Sem dúvida, Bob era um showman mais carismático. Peter tinha uma inveja imensa de Bob, chegando ao ponto de dizer que Bob recebia mais atenção do que ele porque "era branco". Mesmo que ele tenha ensinado algumas batidas de guitarra, o verdadeiro professor de Bob - antes mesmo que ele conhecesse Peter - foi o Pai do Reggae, Joe Higgs. Joe recebia de um amigo mútuo chamado Errol para ensinar Bob em 1959. E ele ensinou todas as coisas necessárias para que Bob se tornasse o artista disciplinado que ele de fato virou: técnica com microfone, de palco, harmonia, composição, dança. Tudo.
E quanto a Bunny Wailer? No livro No Woman No Cry - Minha vida com Bob Marley Rita Marley disse que uma vez Bunny e Peter arrancaram fotos de Bob da parede porque não queriam ficar na presença de um homem morto. Isso foi só um reflexo da repulsa natural dos rastas pela morte ou havia um elemento pessoal aí?
Verdade no caso de Peter - ele fazia esse tipo de coisa na frente dos outros em várias ocasiões. Quando perguntei a ele se havia algo que ele quisesse que as pessoas soubessem sobre ele, alguns meses depois que Bob morreu, ele disse, de graça: "Dizem que sou o novo Rei do Reggae. Mas isso é mentira. Não há nada de novo". Esse tipo de coisa fez com que muitos fãs deixassem de gostar de Peter Tosh por achá-lo desnecessariamente negativo em relação a seu antigo parceiro.
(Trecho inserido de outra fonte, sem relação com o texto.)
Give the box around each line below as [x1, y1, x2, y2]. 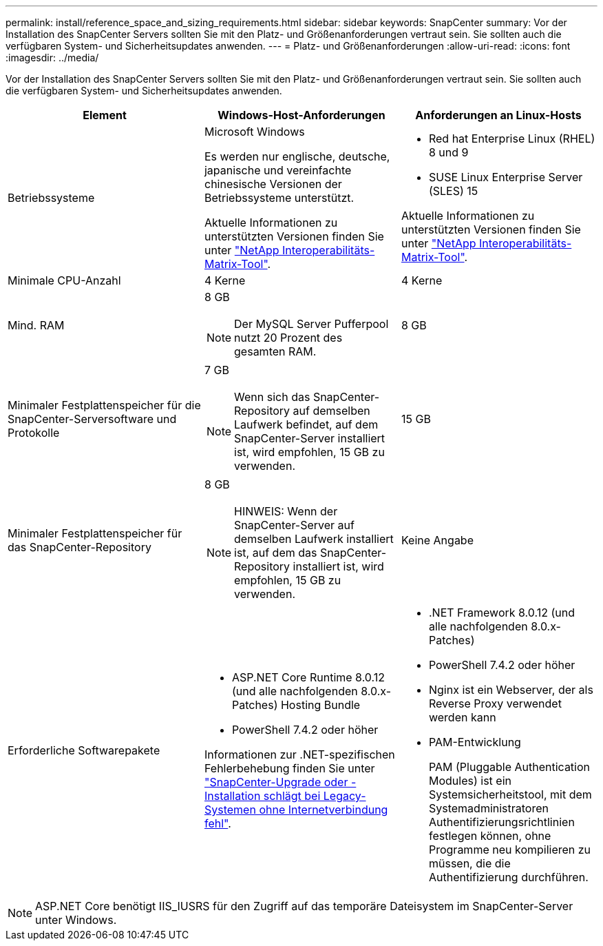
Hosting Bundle [280, 698, 361, 712]
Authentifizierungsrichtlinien [428, 815, 575, 829]
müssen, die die [428, 856, 511, 870]
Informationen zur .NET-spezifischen [204, 748, 395, 761]
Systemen [204, 803, 256, 816]
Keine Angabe [401, 533, 474, 547]
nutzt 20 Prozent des [234, 331, 343, 345]
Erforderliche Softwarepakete [8, 743, 160, 757]
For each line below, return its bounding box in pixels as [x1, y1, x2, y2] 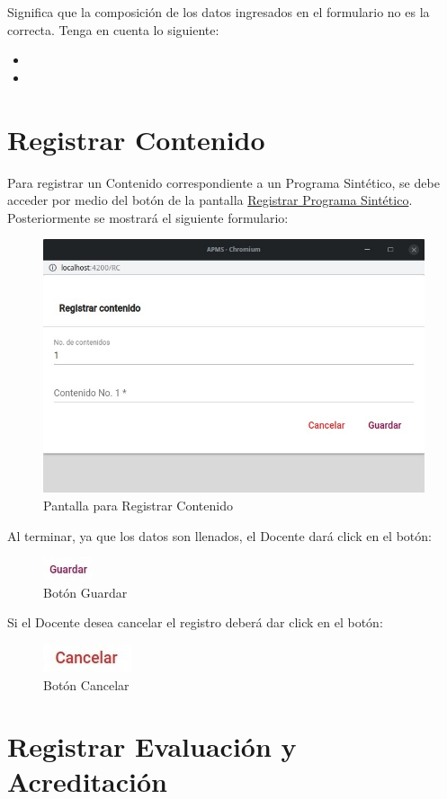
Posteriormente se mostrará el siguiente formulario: [7, 208, 289, 226]
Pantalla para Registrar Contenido [43, 495, 233, 514]
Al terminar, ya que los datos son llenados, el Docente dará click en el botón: [7, 526, 432, 545]
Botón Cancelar [43, 675, 130, 694]
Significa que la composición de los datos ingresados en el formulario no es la [7, 3, 430, 21]
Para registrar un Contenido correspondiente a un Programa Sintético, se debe [7, 173, 440, 191]
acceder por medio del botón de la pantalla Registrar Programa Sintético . [7, 191, 413, 209]
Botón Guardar [43, 582, 128, 601]
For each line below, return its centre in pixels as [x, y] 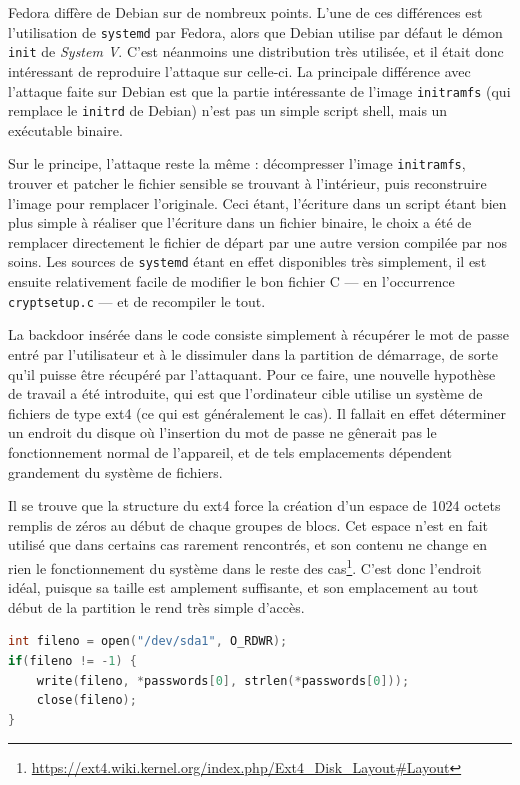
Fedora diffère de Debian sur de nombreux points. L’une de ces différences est [245, 12]
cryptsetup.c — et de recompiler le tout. [137, 300]
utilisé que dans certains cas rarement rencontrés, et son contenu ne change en [247, 544]
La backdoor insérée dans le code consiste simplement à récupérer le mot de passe [258, 334]
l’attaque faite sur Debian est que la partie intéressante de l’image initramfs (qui [259, 90]
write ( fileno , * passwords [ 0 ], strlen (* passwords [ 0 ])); [223, 680]
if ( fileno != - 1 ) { [72, 660]
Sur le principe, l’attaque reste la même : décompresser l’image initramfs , [237, 163]

Você fez uma pesquisa imensa a respeito dos primeiros anos dos Wailers. Qual foi a maior dificuldade em reunir este material?
Juntando o meu tempo de pesquisa ao de Leroy Jodie Pierson, foram necessários 70 anos para compilar nosso premiado esforço discográfico "Bob Marley and the Wailers: The Definitive Discography". Essa é a única discografia do trabalho de Bunny, Bob e Peter que atende a todas as exigências acadêmicas de um estudo discográfico. Foram necessárias milhares de horas de trabalho em diversos continentes, com a ajuda de centenas de colecionadores. Foram duas páginas de texto só para agradecer a todos. Não há qualquer material escrito acerca de seu trabalho de estúdio. Por isso, nós tivemos de confiar na memória das pessoas.
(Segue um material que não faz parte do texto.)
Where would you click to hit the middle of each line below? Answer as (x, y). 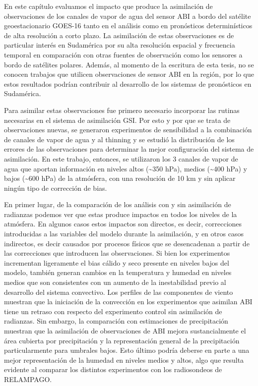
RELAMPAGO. (28, 379)
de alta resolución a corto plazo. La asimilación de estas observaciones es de (119, 35)
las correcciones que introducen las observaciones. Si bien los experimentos (117, 253)
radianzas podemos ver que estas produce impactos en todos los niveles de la (121, 214)
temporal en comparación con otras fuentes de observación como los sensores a (123, 54)
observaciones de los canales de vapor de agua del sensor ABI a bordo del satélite (128, 16)
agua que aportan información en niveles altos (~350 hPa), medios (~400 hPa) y (126, 168)
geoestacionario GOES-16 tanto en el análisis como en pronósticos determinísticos (128, 26)
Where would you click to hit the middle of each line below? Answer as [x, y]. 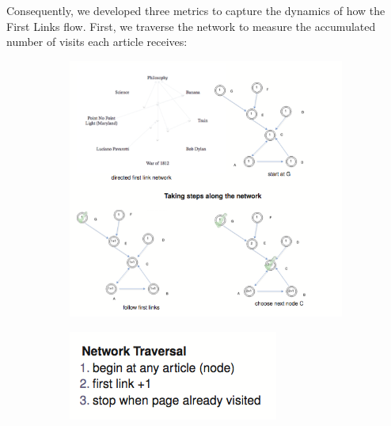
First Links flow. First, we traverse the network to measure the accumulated [191, 26]
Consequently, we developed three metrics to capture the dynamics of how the [196, 10]
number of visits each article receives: [97, 42]
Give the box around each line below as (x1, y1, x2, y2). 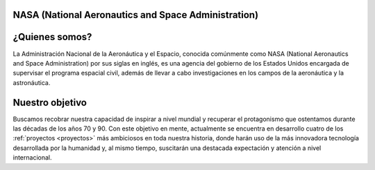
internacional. (12, 153, 52, 162)
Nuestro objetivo (12, 97, 87, 108)
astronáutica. (12, 78, 51, 86)
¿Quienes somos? (12, 31, 92, 43)
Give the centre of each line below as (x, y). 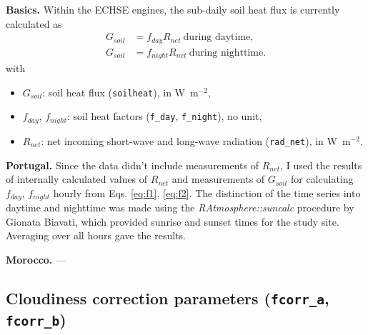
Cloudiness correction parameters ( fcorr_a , (168, 297)
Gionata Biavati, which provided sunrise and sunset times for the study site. (173, 221)
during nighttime (226, 52)
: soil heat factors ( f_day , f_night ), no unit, (164, 116)
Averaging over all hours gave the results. (96, 235)
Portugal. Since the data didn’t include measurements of (133, 165)
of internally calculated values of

Em 2011, o Uprising completa 31 anos. Qual a importância deste álbum em particular, dentro da discografia de Bob Marley?
Bob era um profeta e sabia que não viveria muito. Ele disse a dois jovens amigos, em 1969, quando tinha 24 anos, que morreria aos 36 anos. Seu último disco era repleto de presságios e despedidas, da visão do trem do Sião ("Zion train") vindo em sua direção, a "Bad card", "We and dem" e "Real situation", sem mencionar a etérea "Redemption song". Mas a mensagem mais profunda está em "Work", música escrita pelo antigo amigo e percussionista "Seeco" Patterson. Ele compôs enquanto vinha a Kingston num mini-ônibus e contava as milhas: "Five miles to go, four miles to go, three miles to go..." (Cinco milhas para chegar, quatro milhas para chegar, três milhas para chegar). Quando ele chegou ao estúdio, cantou os versos para Bob que, imediatamente disse que gravaria a faixa. "Mas", disse a Seeco, "troque milhas por dias". "Work" fez parte do medley que encerrou seu último show (Pittsburgh, 23 de setembro de 1980), como se ele contasse os últimos dias de sua vida.
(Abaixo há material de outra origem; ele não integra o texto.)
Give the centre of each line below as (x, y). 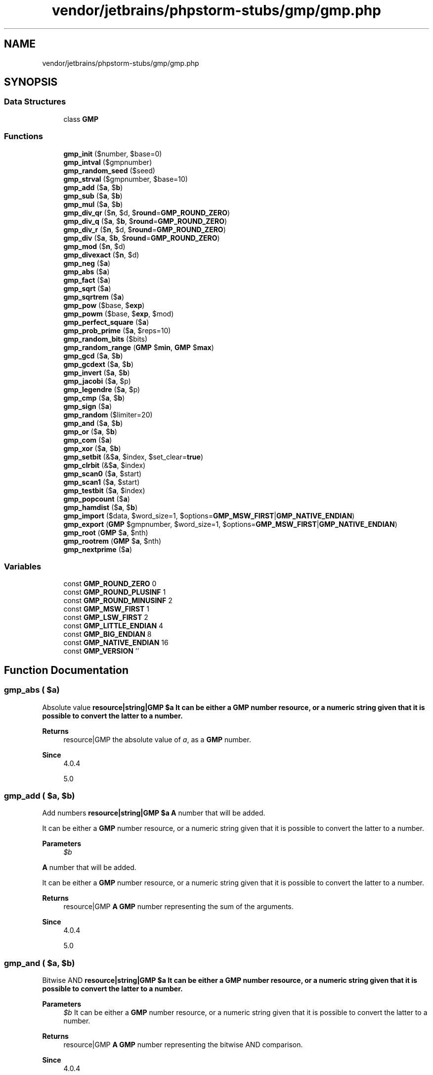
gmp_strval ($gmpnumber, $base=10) (126, 179)
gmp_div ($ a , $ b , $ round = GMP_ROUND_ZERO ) (142, 238)
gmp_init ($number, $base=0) (113, 154)
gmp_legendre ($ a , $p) (102, 389)
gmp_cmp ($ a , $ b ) (94, 398)
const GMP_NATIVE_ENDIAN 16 (116, 643)
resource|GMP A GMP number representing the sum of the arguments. (178, 907)
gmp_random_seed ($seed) (109, 170)
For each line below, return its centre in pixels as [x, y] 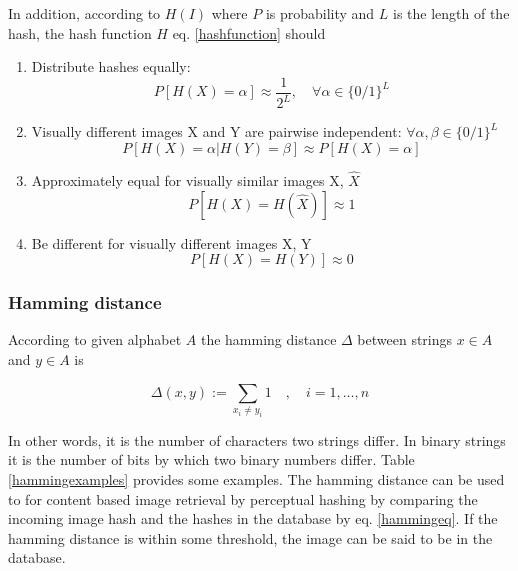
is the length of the [451, 13]
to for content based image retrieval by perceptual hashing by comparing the [243, 498]
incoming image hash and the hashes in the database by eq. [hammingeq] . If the [253, 518]
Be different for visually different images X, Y [171, 242]
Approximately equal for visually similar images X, [187, 180]
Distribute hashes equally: [111, 66]
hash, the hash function [80, 32]
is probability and [320, 13]
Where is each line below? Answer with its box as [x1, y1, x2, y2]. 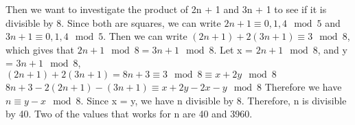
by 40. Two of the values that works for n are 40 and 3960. [5, 106, 253, 121]
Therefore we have [264, 79, 342, 93]
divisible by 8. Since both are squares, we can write [5, 15, 221, 30]
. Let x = [214, 42, 253, 56]
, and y [317, 42, 347, 56]
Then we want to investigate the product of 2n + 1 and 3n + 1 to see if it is [5, 2, 327, 16]
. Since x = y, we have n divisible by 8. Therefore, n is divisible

Por que é tão bom falar sobre Bob Marley?
Porque nunca houve um artista com a força, a pureza e o senso de propósito de Bob Marley, que foi capaz de alcançar tantas pessoas de diferentes credos, cores e nacionalidades. Ele deu voz a quem não tinha e é, sem dúvida, o "Artista do Século".

¹Entrevista publicada originalmente em 2 de fevereiro de 2010.